Technically, connecting your wallet isn’t inherently dangerous-if you’re only approving a swap and not granting unlimited access. But the platform has no security audits, no public code reviews, and no track record. There’s a risk that the smart contract could have hidden vulnerabilities or be designed to drain funds. Given the lack of transparency, it’s not worth the risk.
Where should I buy AURA if not on AuraSwap?

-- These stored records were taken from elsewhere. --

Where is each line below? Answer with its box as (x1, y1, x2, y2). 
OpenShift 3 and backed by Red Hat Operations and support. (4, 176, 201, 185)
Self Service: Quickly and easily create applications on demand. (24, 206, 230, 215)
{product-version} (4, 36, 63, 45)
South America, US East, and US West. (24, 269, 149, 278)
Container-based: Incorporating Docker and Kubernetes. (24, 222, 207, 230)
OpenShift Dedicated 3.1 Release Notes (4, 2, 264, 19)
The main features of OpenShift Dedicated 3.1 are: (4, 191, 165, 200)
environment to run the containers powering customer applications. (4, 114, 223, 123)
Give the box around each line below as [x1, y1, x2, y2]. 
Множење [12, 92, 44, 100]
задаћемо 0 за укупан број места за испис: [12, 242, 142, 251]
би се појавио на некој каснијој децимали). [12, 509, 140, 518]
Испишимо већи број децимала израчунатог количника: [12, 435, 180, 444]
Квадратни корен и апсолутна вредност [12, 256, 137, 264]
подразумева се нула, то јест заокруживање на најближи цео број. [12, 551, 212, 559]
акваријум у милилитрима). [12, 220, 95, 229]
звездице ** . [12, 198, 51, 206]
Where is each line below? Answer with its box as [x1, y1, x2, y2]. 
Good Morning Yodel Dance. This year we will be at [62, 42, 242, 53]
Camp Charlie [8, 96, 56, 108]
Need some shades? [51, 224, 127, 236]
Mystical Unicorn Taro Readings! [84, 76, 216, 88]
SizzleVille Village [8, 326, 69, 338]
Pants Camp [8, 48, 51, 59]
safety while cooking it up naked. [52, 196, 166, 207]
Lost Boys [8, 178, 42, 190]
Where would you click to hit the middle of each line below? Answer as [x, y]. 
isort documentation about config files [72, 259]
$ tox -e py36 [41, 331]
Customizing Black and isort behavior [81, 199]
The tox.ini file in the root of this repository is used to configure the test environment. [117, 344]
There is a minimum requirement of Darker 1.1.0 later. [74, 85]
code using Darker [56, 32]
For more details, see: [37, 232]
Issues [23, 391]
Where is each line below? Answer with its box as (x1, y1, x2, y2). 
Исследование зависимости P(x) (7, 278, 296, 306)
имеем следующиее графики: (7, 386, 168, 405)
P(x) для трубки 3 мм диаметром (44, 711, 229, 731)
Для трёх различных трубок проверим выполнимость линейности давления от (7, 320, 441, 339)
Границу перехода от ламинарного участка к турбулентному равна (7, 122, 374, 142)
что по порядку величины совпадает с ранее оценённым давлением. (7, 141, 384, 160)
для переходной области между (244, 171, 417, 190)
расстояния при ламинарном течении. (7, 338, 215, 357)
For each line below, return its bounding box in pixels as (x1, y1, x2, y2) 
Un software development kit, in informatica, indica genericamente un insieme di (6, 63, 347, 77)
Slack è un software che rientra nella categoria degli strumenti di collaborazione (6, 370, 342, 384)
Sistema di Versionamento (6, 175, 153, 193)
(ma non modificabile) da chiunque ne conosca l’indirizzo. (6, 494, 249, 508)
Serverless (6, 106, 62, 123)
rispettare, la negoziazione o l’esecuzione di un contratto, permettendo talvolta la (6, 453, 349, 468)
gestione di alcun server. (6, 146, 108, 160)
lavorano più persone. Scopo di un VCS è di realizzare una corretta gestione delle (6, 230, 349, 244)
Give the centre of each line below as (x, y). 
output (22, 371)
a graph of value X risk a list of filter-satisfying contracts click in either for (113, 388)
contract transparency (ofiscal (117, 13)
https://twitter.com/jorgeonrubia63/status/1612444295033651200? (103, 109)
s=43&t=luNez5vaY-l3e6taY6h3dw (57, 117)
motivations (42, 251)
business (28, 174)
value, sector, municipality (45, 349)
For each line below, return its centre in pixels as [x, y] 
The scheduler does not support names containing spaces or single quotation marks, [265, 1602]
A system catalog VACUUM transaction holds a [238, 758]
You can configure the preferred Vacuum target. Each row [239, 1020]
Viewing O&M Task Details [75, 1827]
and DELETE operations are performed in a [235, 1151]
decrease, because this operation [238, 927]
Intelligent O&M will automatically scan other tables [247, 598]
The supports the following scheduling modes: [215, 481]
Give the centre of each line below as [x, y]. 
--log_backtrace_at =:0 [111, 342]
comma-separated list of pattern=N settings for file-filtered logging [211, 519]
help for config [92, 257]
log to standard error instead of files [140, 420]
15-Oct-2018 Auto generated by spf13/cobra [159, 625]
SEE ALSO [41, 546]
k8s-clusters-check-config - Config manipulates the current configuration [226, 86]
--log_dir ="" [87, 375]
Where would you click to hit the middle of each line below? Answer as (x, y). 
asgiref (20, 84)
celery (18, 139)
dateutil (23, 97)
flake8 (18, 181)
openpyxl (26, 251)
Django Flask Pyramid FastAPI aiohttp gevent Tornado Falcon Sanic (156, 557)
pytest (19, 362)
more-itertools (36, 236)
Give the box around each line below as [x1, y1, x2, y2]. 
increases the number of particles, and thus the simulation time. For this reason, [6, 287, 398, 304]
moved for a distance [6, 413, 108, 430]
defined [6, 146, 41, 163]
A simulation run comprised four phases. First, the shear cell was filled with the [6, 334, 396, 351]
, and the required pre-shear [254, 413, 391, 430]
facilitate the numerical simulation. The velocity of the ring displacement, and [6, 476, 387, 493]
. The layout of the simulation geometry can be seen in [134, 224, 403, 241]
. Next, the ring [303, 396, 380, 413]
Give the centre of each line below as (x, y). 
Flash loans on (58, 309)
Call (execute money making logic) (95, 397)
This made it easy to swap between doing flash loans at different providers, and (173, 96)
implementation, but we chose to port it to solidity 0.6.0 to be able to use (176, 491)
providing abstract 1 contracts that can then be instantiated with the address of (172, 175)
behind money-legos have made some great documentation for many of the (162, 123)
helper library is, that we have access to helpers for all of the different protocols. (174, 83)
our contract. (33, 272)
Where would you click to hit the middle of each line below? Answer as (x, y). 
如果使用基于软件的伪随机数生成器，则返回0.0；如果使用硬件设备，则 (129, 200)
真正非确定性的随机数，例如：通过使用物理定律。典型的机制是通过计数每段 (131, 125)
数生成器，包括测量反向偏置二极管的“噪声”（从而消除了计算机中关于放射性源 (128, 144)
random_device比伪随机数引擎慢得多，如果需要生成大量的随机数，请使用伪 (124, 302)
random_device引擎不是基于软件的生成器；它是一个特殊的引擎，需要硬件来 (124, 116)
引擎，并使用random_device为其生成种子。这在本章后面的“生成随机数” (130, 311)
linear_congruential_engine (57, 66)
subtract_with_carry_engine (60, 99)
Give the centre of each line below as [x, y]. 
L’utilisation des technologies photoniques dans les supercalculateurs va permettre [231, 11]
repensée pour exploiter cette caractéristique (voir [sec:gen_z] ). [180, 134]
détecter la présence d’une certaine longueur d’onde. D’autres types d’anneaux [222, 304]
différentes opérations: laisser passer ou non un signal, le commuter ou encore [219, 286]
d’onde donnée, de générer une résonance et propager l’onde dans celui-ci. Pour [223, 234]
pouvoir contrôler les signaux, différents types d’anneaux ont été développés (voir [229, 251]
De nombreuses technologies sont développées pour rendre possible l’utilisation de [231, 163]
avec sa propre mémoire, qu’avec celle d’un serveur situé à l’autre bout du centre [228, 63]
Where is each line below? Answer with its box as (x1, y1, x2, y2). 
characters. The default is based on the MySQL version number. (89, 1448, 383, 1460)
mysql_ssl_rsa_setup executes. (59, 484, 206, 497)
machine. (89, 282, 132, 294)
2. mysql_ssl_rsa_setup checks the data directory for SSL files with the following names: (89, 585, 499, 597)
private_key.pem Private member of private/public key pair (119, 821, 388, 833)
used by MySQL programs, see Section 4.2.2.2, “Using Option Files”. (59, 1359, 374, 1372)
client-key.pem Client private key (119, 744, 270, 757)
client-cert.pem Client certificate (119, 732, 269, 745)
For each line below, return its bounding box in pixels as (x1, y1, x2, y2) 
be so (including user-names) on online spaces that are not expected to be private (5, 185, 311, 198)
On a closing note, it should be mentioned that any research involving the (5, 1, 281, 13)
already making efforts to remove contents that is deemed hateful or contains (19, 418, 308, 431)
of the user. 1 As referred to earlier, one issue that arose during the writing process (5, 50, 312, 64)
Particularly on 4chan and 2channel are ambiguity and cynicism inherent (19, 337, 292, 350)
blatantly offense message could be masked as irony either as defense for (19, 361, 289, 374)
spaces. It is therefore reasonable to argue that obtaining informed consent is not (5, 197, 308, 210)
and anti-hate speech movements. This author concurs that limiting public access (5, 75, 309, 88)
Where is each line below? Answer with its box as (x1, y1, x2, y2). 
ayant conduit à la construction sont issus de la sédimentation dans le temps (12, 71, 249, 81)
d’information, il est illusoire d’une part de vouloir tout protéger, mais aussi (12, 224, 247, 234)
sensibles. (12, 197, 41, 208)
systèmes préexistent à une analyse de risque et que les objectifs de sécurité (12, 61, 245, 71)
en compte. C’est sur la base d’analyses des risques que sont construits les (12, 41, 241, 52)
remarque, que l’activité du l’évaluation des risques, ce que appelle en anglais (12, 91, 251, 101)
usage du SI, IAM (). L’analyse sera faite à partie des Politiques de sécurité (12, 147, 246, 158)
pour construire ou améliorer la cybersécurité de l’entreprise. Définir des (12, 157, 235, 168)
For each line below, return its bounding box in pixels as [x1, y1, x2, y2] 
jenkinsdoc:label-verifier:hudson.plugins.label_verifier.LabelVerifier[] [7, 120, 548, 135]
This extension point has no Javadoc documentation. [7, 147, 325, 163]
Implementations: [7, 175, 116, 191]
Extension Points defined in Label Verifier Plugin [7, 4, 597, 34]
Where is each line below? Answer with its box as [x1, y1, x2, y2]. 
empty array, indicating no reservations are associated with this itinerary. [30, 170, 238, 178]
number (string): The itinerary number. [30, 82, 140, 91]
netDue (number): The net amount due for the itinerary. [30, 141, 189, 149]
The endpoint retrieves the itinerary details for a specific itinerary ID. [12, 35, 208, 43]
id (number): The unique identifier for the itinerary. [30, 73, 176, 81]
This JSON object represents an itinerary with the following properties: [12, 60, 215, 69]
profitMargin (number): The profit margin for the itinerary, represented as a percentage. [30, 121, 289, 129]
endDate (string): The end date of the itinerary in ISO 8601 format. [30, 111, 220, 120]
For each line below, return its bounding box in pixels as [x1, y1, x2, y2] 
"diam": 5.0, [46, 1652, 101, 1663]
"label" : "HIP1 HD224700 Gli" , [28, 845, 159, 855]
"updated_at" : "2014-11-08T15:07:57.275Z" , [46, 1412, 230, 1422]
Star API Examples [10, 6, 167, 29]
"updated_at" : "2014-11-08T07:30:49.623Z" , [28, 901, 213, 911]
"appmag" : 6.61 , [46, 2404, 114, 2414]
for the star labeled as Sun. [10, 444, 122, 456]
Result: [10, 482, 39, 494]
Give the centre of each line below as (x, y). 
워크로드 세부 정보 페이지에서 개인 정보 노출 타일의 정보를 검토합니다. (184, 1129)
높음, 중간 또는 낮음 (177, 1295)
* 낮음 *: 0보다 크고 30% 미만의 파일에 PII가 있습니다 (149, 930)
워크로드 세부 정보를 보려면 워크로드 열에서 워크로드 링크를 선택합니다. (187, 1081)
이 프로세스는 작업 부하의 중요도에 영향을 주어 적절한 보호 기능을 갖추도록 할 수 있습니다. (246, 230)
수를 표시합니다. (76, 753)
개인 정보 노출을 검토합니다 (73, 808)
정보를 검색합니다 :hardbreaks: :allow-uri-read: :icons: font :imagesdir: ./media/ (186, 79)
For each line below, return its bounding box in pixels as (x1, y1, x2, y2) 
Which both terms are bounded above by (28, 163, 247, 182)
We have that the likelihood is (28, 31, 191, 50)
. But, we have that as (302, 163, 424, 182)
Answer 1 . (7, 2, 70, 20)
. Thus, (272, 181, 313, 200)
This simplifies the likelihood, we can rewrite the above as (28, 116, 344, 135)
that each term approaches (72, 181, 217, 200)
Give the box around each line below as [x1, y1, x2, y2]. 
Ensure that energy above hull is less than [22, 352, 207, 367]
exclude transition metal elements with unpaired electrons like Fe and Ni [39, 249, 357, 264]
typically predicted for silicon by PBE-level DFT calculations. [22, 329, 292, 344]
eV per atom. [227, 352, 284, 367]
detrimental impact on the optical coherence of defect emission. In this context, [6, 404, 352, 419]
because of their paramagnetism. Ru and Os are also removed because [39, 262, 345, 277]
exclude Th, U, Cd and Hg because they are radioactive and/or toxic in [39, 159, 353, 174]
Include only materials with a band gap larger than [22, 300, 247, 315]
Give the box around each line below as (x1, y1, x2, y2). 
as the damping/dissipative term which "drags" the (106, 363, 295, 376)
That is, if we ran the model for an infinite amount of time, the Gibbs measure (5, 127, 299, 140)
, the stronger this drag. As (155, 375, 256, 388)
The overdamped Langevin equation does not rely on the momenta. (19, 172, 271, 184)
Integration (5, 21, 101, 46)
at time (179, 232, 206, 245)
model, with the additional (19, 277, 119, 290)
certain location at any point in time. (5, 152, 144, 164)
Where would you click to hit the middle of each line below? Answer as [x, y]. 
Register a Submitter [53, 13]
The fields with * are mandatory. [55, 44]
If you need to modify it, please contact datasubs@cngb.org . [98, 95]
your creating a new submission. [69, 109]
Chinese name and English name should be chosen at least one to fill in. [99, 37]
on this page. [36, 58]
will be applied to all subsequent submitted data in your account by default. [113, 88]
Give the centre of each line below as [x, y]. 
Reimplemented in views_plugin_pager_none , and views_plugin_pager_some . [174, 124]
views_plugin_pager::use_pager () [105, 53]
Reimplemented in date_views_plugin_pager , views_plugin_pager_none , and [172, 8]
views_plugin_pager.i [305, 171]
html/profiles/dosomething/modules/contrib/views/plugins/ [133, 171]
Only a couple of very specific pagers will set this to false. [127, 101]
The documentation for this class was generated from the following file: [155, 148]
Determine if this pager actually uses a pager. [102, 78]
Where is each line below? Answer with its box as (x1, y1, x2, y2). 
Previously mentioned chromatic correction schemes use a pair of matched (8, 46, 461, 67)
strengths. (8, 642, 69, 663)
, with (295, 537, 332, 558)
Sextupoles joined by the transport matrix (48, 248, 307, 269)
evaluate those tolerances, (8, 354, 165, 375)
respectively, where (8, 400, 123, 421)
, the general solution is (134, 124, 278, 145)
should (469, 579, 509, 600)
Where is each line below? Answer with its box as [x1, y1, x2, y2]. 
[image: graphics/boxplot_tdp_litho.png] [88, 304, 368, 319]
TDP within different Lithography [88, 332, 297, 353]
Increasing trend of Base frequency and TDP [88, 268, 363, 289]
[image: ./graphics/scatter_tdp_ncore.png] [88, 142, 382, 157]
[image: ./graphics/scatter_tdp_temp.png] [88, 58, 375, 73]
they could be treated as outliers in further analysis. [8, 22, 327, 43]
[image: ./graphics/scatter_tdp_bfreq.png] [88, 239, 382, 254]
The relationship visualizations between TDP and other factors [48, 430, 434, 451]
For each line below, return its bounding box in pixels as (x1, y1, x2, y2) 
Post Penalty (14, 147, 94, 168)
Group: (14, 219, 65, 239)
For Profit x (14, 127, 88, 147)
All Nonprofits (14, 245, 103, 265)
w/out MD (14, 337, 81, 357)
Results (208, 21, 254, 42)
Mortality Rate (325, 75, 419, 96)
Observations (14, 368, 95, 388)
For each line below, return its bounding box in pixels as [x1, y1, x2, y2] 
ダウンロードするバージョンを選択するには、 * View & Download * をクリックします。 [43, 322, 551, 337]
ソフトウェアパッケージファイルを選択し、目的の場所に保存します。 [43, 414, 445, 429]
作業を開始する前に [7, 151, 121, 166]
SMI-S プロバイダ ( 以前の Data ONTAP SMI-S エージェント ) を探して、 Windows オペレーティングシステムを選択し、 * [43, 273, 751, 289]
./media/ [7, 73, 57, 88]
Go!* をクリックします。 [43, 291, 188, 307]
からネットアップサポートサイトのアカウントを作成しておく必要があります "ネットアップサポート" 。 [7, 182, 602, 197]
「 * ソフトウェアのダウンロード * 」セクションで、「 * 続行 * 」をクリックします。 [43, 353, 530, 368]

Buy AURA on centralized exchanges like CoinEx, Gate.io, or KuCoin. These platforms have real order books, better liquidity, and customer support. Even though AURA is a high-risk asset, trading it on a reputable exchange gives you far more control and safety than using a dead DEX with $45 in liquidity.
Does AuraSwap have a mobile app or website?
AuraSwap has a basic web interface that works through MetaMask in any browser, but it has no official mobile app. The website is minimal, lacks documentation, and hasn’t been updated since mid-2025. There’s no download link, no app store presence, and no mobile optimization. It’s a desktop-only experience with no ongoing development.
What happened to the AuraSwap team?
The team behind AuraSwap is anonymous. There are no LinkedIn profiles, no GitHub commits since 2023, no public interviews, and no official communication since September 2025. The company is registered in the British Virgin Islands, a jurisdiction known for hiding ownership. This lack of transparency is a major red flag in the crypto space, where accountability matters.
Is AuraSwap regulated?
No, AuraSwap is not regulated. It operates without KYC, AML checks, or compliance measures. According to the SEC’s December 2025 guidance, exchanges registered in offshore jurisdictions like the British Virgin Islands with no user protections are classified as high-risk (Category C). Using it puts you outside the legal protections available on regulated platforms.